It’s my single biggest regret of my college years. Not drinking too much (though I did), not dating the wrong guys (did that, too), or even wasting thousands of dollars on sorority dues. Nope, my biggest regret from those four years was passing up on my chance to study abroad.
When I chose my university, I did so – in part – on the strength of its international studies program. Whether you wanted to study art history in Rome, economics in Edinburgh, or cultural anthropology in South Africa, my school had something for everyone. In fact, just shy of 70 percent of students took part in some sort of study abroad program before graduation.
That was my plan, too… until life and, I’ll admit it, love got in the way.
I was all set to travel to St. Petersburg (as in Russia, not Florida) the fall semester of my junior year, in hopes of furthering my Russian history major. But as I was signing all the paperwork the previous spring, my boyfriend and I started having troubles. I couldn’t imagine moving 7,000 miles away for five months and coming back to an intact relationship, so I did something stupid: I gave up my dreams of traveling abroad for a guy. I cancelled my plans and decided to stay on campus the following fall to work on our relationship.
Of course, we ended up breaking up before the fall semester ever arrived, but by then it was too late. My space in the St. Petersburg program had been filled.
That decision to skip studying abroad had a huge impact on my future travels. Because of my mom’s fear of flying, we’d never traveled anywhere on vacation where we couldn’t drive to. After graduation, I settled back into my family’s travel habits, opting for beach and theme park vacations in the continental United States. Sure, we made it to Canada once or twice – as a native Ohioan, it was only a two to three hour drive – but I didn’t step foot off the North American continent until I was 28 years old, when my husband and I took an anniversary trip to the Bahamas.
I’ve been lucky enough to see snippets of just about everything our country has to offer. I’ve visited 42 of the 50 states, and been to just about every major National Park you can think of, and some you probably can’t. But I don’t want to limit myself – or my children’s – future travels out of habit.
So my husband and I have made the conscious decision to revise our financial priorities, and put our travel budget front and center.

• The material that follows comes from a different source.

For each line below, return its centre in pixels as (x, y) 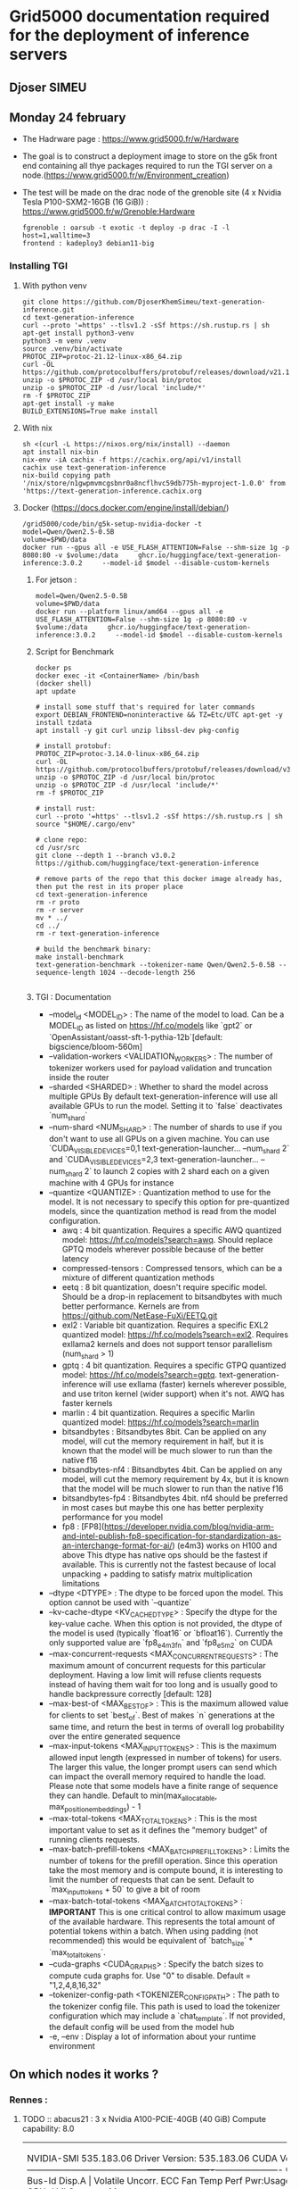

We’re working to shed our dependence on things – a new TV, a bigger house, a better car – and focus on experiences instead. We know it’s going to be a long process, especially because our children are still so young – a trans-Atlantic flight at their ages really isn’t all that feasible – but the point is we’re plotting and planning. We’ve agreed to start budgeting for travel into our monthly budget. It will no longer be part of our discretionary spending and, like our retirement investments, will actually be a budgeting priority. My husband and I are going to start by putting $100 a month into our travel budget; it’s not a ton – and definitely won’t get us to Europe any time soon – but it’s a start. We hope that by the time our kids are old enough to appreciate it, we’ll be able to experience the sights and sounds of Europe’s capital cities and cultural meccas together for the very first time.
Reader, what are your financial priorities? What “fun” stuff do you make a point of including in your budget?